Farangi is a 1964 Pakistani Urdu film. It is directed by Khalil Qaiser and written by Riaz Shahid. The film stars Sudhir, Shamim Ara and Agha Talish with Bahar Begum and Allauddin. Set in 1910s and 1920s at the time of British Raj, Farangi revolves around the battle of a Pashtun freedome fighter against the british army. The film was a golden jubilee success and features some memorable poems by Faiz Ahmad Faiz and Sahir Ludhianvi, with music was composed by Rashid Attre. Ara and Talish's performances in the film were praised. At Nigar Awards 1964, it received four awards including Best Actress for Ara.

Plot 

At the time of British Raj, Akbar who hails from tribal areas goes to his house for a week's leave.

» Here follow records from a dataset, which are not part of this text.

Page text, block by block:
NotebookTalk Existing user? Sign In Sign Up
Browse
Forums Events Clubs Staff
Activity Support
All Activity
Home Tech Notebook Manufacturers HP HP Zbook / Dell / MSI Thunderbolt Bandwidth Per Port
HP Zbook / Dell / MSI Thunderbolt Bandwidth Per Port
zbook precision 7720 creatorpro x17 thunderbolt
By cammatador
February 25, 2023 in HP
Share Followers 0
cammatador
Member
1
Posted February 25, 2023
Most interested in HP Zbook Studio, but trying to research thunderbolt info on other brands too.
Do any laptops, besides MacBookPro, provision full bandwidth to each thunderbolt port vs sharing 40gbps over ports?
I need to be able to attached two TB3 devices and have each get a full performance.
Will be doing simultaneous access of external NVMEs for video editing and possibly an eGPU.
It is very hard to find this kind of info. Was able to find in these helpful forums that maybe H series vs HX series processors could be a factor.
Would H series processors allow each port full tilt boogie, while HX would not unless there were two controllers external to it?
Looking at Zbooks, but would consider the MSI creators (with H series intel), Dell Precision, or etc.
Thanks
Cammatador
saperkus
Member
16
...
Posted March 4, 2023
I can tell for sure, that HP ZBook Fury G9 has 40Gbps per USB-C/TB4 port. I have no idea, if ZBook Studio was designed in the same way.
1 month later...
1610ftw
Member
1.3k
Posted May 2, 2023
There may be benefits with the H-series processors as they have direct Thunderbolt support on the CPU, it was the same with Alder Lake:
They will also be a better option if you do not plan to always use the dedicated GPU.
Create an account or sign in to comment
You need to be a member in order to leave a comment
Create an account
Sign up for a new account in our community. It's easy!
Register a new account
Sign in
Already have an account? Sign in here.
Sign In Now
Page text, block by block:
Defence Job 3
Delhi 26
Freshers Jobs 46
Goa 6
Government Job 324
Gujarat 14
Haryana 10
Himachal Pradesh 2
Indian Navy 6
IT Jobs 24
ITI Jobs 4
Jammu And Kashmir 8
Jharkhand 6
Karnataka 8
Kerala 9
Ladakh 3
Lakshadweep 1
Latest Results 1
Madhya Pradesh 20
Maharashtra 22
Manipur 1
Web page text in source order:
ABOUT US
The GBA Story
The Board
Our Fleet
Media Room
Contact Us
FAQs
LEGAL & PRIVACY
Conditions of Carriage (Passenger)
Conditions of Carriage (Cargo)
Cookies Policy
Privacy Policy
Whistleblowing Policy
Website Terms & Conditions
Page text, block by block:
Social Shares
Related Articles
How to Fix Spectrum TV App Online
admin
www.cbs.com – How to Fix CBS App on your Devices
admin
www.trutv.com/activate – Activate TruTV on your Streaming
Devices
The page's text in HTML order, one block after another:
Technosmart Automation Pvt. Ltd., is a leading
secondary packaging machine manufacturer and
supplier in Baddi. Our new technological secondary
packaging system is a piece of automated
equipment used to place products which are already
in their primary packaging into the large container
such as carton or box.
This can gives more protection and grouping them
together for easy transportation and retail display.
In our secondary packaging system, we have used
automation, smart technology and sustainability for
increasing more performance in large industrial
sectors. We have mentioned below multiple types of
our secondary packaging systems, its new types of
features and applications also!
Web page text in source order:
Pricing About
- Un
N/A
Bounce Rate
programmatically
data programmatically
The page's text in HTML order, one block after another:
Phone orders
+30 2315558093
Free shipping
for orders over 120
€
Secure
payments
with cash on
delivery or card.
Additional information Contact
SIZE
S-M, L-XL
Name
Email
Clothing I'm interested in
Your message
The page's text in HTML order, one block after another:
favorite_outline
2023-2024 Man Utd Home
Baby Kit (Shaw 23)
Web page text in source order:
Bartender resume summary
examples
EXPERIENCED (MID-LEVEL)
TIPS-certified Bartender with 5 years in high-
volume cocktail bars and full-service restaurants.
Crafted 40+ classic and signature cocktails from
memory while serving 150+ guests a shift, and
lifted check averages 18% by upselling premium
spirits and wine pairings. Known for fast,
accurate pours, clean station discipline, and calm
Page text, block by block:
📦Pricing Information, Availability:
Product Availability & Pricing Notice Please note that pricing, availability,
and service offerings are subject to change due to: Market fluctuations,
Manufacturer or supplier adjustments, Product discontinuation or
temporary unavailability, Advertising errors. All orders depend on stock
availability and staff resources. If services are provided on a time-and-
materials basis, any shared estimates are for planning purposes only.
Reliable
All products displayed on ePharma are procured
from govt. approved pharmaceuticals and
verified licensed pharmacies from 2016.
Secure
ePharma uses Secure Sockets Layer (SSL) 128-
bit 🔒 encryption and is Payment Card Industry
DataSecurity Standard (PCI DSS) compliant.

On arrival, his mother tells him that she has fixed her marriage with Zeba. He first refuses to marry her because he loves Gul, but later agrees when he comes across Nadir Khan, who also wants to marry her. At his return to the army's fort,  the Major of the army compels him to assist them in attacking at his village but he rebels, manages to escape and start disrupting their plans. In the army's attack, Zeba and her son survive but Gul goes blind.

Many years pass away and Akbar, now a rebellious fighter who kills the army's soldiers one day comes across Gul by chance. When she learns that he is fighting against the enemy, she decides to help him in every possible way. They meet in the cave where Gul regularly informs him about the situations.

When army's Major comes to know that the rebellious fighter who is killing their soldiers is Akbar, he kidnaps Gul and her father. He asks Akbar's address but she doesn't tell anything. They kill her father and she herself suffers a lot but doesn't tell.

On the other hand, Nadir Khan who works for British army kills Zeba when she tries to save Saleem, her son. Saleem escapes but again meets with Nadir Khan who brings him in his house where his mother lives. Nadir Khan's mother who is a determined Pashtun lady, kills her own son when he tries to kill Akbar. There, she gathers the villagers and said them to stand by Akbar Khan as he is fighting fir their freedom.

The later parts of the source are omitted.